Available data:
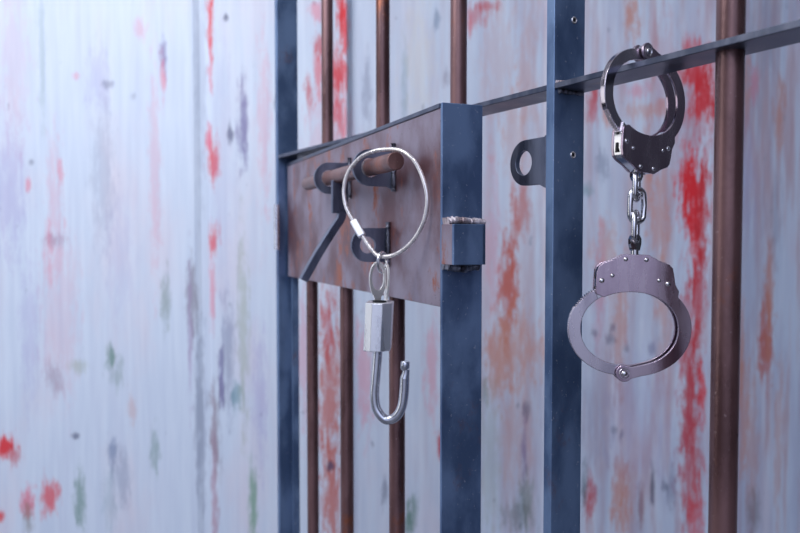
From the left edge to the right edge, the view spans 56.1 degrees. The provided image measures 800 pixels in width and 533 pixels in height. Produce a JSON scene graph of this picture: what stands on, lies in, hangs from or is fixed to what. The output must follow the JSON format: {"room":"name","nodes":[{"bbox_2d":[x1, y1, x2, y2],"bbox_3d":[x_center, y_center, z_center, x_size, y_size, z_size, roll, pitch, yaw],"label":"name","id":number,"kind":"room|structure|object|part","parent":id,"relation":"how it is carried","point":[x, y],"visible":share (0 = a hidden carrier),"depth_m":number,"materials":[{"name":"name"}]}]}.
{"room":"prison interior","nodes":[
{"label":"prison interior","id":0,"kind":"room"},
{"bbox_2d":[0,0,799,532],"bbox_3d":[-0.200,0.045,1.438,6.000,2.400,0.150,0,2,0],"label":"wall","id":1,"kind":"structure","parent":0,"point":[138,320],"depth_m":1.37,"materials":[{"name":"white paint"}]},
{"bbox_3d":[-0.200,1.326,0.000,6.000,0.050,3.100,0,2,0],"label":"floor","id":2,"kind":"structure","parent":0,"visible":0},
{"bbox_2d":[275,0,799,532],"bbox_3d":[0.078,0.218,0.594,0.032,2.120,0.893,-1,3,-30],"label":"cage","id":3,"kind":"object","parent":2,"relation":"on","point":[557,157],"visible":0.94,"depth_m":0.52,"materials":[{"name":"blue metal"}]},
{"bbox_3d":[-0.145,0.203,0.974,0.028,2.120,0.008,-1,3,-30],"label":"post","id":4,"kind":"part","parent":3,"relation":"part of","materials":[{"name":"blue metal"}]},
{"bbox_2d":[274,102,485,532],"bbox_3d":[-0.065,0.535,0.749,0.087,1.315,0.483,-1,2,-22],"label":"gate","id":5,"kind":"object","parent":3,"relation":"attached to","point":[442,268],"visible":0.92,"depth_m":0.60,"materials":[{"name":"metal"}]},
{"bbox_3d":[-0.070,-0.032,0.683,0.044,0.092,0.009,-1,2,-22],"label":"handle","id":6,"kind":"part","parent":5,"relation":"part of","materials":[{"name":"metal"}]},
{"bbox_3d":[-0.056,-0.049,0.743,0.003,0.140,0.460,-1,2,-22],"label":"lock plate","id":7,"kind":"part","parent":5,"relation":"part of","materials":[{"name":"brown metal"}]},
{"bbox_2d":[342,147,428,273],"bbox_3d":[-0.011,-0.042,0.563,0.079,0.095,0.012,1,2,28],"label":"ring","id":8,"kind":"object","parent":5,"relation":"hanging from","point":[357,227],"visible":1,"depth_m":0.56,"materials":[{"name":"metal"}]},
{"bbox_2d":[363,300,409,424],"bbox_3d":[-0.010,0.071,0.564,0.035,0.092,0.030,0,2,0],"label":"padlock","id":9,"kind":"object","parent":8,"relation":"hanging from","point":[378,324],"visible":1,"depth_m":0.55,"materials":[{"name":"metal"}]},
{"bbox_2d":[369,262,386,299],"bbox_3d":[-0.017,0.016,0.563,0.014,0.040,0.002,-1,2,-22],"label":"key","id":10,"kind":"object","parent":9,"relation":"on","point":[377,294],"visible":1,"depth_m":0.56,"materials":[{"name":"silver metal"}]},
{"bbox_2d":[384,263,389,300],"bbox_3d":[-0.010,0.012,0.567,0.002,0.029,0.011,-1,2,-22],"label":"key","id":11,"kind":"object","parent":8,"relation":"hanging from","point":[386,291],"visible":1,"depth_m":0.56,"materials":[{"name":"silver metal"}]},
{"bbox_3d":[-0.015,-0.131,0.740,0.279,0.004,0.449,0,2,0],"label":"cross rail","id":12,"kind":"part","parent":3,"relation":"part of","materials":[{"name":"metal"}]},
{"bbox_3d":[0.115,0.220,0.532,0.028,2.120,0.008,-1,3,-30],"label":"post","id":13,"kind":"part","parent":3,"relation":"part of","materials":[{"name":"blue metal"}]},
{"bbox_2d":[567,43,690,381],"bbox_3d":[0.146,-0.033,0.463,0.080,0.208,0.030,-1,2,-17],"label":"handcuffs","id":14,"kind":"object","parent":3,"relation":"hanging from","point":[639,154],"visible":0.99,"depth_m":0.46,"materials":[{"name":"silver metal"}]},
{"bbox_3d":[0.124,0.040,0.467,0.039,0.060,0.004,0,2,2],"label":"swing arm","id":15,"kind":"part","parent":14,"relation":"part of","materials":[{"name":"silver metal"}]},
{"bbox_3d":[0.136,-0.105,0.451,0.041,0.059,0.004,-2,3,-35],"label":"swing arm","id":16,"kind":"part","parent":14,"relation":"part of","materials":[{"name":"silver metal"}]},
{"bbox_3d":[0.150,0.032,0.469,0.059,0.079,0.002,0,2,2],"label":"plate","id":17,"kind":"part","parent":14,"relation":"part of","materials":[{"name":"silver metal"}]},
{"bbox_3d":[0.150,0.032,0.462,0.059,0.079,0.002,0,2,2],"label":"plate","id":18,"kind":"part","parent":14,"relation":"part of","materials":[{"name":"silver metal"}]},
{"bbox_3d":[0.153,-0.097,0.468,0.061,0.079,0.002,-2,3,-35],"label":"plate","id":19,"kind":"part","parent":14,"relation":"part of","materials":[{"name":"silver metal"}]},
{"bbox_3d":[0.157,-0.097,0.462,0.061,0.079,0.002,-2,3,-35],"label":"plate","id":20,"kind":"part","parent":14,"relation":"part of","materials":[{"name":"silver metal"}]},
{"bbox_3d":[0.208,-0.117,0.360,0.028,0.004,0.361,-1,3,-30],"label":"cross rail","id":21,"kind":"part","parent":3,"relation":"part of","materials":[{"name":"metal"}]}
]}

What is being asked:
Omitting all pictures, reproduce the records above in their entirety.

Exercise answer:
From the left edge to the right edge, the view spans 56.1 degrees. The provided image measures 800 pixels in width and 533 pixels in height. Produce a JSON scene graph of this picture: what stands on, lies in, hangs from or is fixed to what. The output must follow the JSON format: {"room":"name","nodes":[{"bbox_2d":[x1, y1, x2, y2],"bbox_3d":[x_center, y_center, z_center, x_size, y_size, z_size, roll, pitch, yaw],"label":"name","id":number,"kind":"room|structure|object|part","parent":id,"relation":"how it is carried","point":[x, y],"visible":share (0 = a hidden carrier),"depth_m":number,"materials":[{"name":"name"}]}]}.
{"room":"prison interior","nodes":[
{"label":"prison interior","id":0,"kind":"room"},
{"bbox_2d":[0,0,799,532],"bbox_3d":[-0.200,0.045,1.438,6.000,2.400,0.150,0,2,0],"label":"wall","id":1,"kind":"structure","parent":0,"point":[138,320],"depth_m":1.37,"materials":[{"name":"white paint"}]},
{"bbox_3d":[-0.200,1.326,0.000,6.000,0.050,3.100,0,2,0],"label":"floor","id":2,"kind":"structure","parent":0,"visible":0},
{"bbox_2d":[275,0,799,532],"bbox_3d":[0.078,0.218,0.594,0.032,2.120,0.893,-1,3,-30],"label":"cage","id":3,"kind":"object","parent":2,"relation":"on","point":[557,157],"visible":0.94,"depth_m":0.52,"materials":[{"name":"blue metal"}]},
{"bbox_3d":[-0.145,0.203,0.974,0.028,2.120,0.008,-1,3,-30],"label":"post","id":4,"kind":"part","parent":3,"relation":"part of","materials":[{"name":"blue metal"}]},
{"bbox_2d":[274,102,485,532],"bbox_3d":[-0.065,0.535,0.749,0.087,1.315,0.483,-1,2,-22],"label":"gate","id":5,"kind":"object","parent":3,"relation":"attached to","point":[442,268],"visible":0.92,"depth_m":0.60,"materials":[{"name":"metal"}]},
{"bbox_3d":[-0.070,-0.032,0.683,0.044,0.092,0.009,-1,2,-22],"label":"handle","id":6,"kind":"part","parent":5,"relation":"part of","materials":[{"name":"metal"}]},
{"bbox_3d":[-0.056,-0.049,0.743,0.003,0.140,0.460,-1,2,-22],"label":"lock plate","id":7,"kind":"part","parent":5,"relation":"part of","materials":[{"name":"brown metal"}]},
{"bbox_2d":[342,147,428,273],"bbox_3d":[-0.011,-0.042,0.563,0.079,0.095,0.012,1,2,28],"label":"ring","id":8,"kind":"object","parent":5,"relation":"hanging from","point":[357,227],"visible":1,"depth_m":0.56,"materials":[{"name":"metal"}]},
{"bbox_2d":[363,300,409,424],"bbox_3d":[-0.010,0.071,0.564,0.035,0.092,0.030,0,2,0],"label":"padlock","id":9,"kind":"object","parent":8,"relation":"hanging from","point":[378,324],"visible":1,"depth_m":0.55,"materials":[{"name":"metal"}]},
{"bbox_2d":[369,262,386,299],"bbox_3d":[-0.017,0.016,0.563,0.014,0.040,0.002,-1,2,-22],"label":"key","id":10,"kind":"object","parent":9,"relation":"on","point":[377,294],"visible":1,"depth_m":0.56,"materials":[{"name":"silver metal"}]},
{"bbox_2d":[384,263,389,300],"bbox_3d":[-0.010,0.012,0.567,0.002,0.029,0.011,-1,2,-22],"label":"key","id":11,"kind":"object","parent":8,"relation":"hanging from","point":[386,291],"visible":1,"depth_m":0.56,"materials":[{"name":"silver metal"}]},
{"bbox_3d":[-0.015,-0.131,0.740,0.279,0.004,0.449,0,2,0],"label":"cross rail","id":12,"kind":"part","parent":3,"relation":"part of","materials":[{"name":"metal"}]},
{"bbox_3d":[0.115,0.220,0.532,0.028,2.120,0.008,-1,3,-30],"label":"post","id":13,"kind":"part","parent":3,"relation":"part of","materials":[{"name":"blue metal"}]},
{"bbox_2d":[567,43,690,381],"bbox_3d":[0.146,-0.033,0.463,0.080,0.208,0.030,-1,2,-17],"label":"handcuffs","id":14,"kind":"object","parent":3,"relation":"hanging from","point":[639,154],"visible":0.99,"depth_m":0.46,"materials":[{"name":"silver metal"}]},
{"bbox_3d":[0.124,0.040,0.467,0.039,0.060,0.004,0,2,2],"label":"swing arm","id":15,"kind":"part","parent":14,"relation":"part of","materials":[{"name":"silver metal"}]},
{"bbox_3d":[0.136,-0.105,0.451,0.041,0.059,0.004,-2,3,-35],"label":"swing arm","id":16,"kind":"part","parent":14,"relation":"part of","materials":[{"name":"silver metal"}]},
{"bbox_3d":[0.150,0.032,0.469,0.059,0.079,0.002,0,2,2],"label":"plate","id":17,"kind":"part","parent":14,"relation":"part of","materials":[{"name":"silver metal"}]},
{"bbox_3d":[0.150,0.032,0.462,0.059,0.079,0.002,0,2,2],"label":"plate","id":18,"kind":"part","parent":14,"relation":"part of","materials":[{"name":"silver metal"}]},
{"bbox_3d":[0.153,-0.097,0.468,0.061,0.079,0.002,-2,3,-35],"label":"plate","id":19,"kind":"part","parent":14,"relation":"part of","materials":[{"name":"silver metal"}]},
{"bbox_3d":[0.157,-0.097,0.462,0.061,0.079,0.002,-2,3,-35],"label":"plate","id":20,"kind":"part","parent":14,"relation":"part of","materials":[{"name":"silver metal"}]},
{"bbox_3d":[0.208,-0.117,0.360,0.028,0.004,0.361,-1,3,-30],"label":"cross rail","id":21,"kind":"part","parent":3,"relation":"part of","materials":[{"name":"metal"}]}
]}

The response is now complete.